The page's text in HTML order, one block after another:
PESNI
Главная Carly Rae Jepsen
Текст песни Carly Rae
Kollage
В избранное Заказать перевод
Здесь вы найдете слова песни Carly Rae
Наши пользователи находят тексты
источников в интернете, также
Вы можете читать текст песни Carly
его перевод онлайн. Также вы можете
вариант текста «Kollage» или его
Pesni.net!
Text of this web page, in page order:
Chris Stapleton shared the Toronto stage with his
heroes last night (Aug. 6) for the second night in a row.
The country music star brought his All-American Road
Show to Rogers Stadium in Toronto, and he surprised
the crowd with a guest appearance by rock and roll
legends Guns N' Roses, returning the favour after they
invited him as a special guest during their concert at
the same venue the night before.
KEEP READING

--

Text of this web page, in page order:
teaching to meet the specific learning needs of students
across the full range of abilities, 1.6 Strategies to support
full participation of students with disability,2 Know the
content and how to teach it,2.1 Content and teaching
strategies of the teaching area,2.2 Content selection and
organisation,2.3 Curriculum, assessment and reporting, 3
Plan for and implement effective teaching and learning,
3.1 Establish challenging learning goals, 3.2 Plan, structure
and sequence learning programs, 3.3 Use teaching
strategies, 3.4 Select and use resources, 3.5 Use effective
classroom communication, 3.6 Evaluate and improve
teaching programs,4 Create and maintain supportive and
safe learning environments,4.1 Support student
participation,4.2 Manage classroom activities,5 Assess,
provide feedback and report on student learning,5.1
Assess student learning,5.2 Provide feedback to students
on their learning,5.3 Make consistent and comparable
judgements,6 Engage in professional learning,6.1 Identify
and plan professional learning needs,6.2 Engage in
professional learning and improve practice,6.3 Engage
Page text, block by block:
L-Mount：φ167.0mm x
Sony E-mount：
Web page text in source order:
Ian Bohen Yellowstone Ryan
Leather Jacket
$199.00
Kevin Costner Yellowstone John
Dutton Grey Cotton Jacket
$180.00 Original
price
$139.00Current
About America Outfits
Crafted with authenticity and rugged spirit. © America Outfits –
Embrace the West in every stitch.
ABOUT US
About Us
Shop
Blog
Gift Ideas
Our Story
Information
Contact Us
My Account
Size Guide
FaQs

==

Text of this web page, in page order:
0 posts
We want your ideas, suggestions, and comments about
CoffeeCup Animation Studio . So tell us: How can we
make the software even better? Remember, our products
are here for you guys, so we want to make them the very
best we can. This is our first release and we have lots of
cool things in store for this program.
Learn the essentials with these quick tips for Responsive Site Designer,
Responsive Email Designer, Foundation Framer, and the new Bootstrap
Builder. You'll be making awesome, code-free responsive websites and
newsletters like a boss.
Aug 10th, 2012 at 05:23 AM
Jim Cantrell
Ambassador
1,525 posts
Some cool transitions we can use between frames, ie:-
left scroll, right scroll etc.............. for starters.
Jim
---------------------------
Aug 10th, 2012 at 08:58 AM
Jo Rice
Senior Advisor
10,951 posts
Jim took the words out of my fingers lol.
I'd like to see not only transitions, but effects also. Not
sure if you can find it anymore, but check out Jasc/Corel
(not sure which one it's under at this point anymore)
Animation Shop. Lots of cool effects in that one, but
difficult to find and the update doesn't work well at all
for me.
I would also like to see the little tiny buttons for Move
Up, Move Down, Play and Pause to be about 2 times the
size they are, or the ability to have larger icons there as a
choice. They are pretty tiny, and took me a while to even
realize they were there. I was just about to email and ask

What the task requires:
Return only the part of the records above that opens with the line containing "make the software" and closes with the line containing "realize they were", ends included.

Output of the exercise:
make the software even better? Remember, our products
are here for you guys, so we want to make them the very
best we can. This is our first release and we have lots of
cool things in store for this program.
Learn the essentials with these quick tips for Responsive Site Designer,
Responsive Email Designer, Foundation Framer, and the new Bootstrap
Builder. You'll be making awesome, code-free responsive websites and
newsletters like a boss.
Aug 10th, 2012 at 05:23 AM
Jim Cantrell
Ambassador
1,525 posts
Some cool transitions we can use between frames, ie:-
left scroll, right scroll etc.............. for starters.
Jim
---------------------------
Aug 10th, 2012 at 08:58 AM
Jo Rice
Senior Advisor
10,951 posts
Jim took the words out of my fingers lol.
I'd like to see not only transitions, but effects also. Not
sure if you can find it anymore, but check out Jasc/Corel
(not sure which one it's under at this point anymore)
Animation Shop. Lots of cool effects in that one, but
difficult to find and the update doesn't work well at all
for me.
I would also like to see the little tiny buttons for Move
Up, Move Down, Play and Pause to be about 2 times the
size they are, or the ability to have larger icons there as a
choice. They are pretty tiny, and took me a while to even
realize they were there. I was just about to email and ask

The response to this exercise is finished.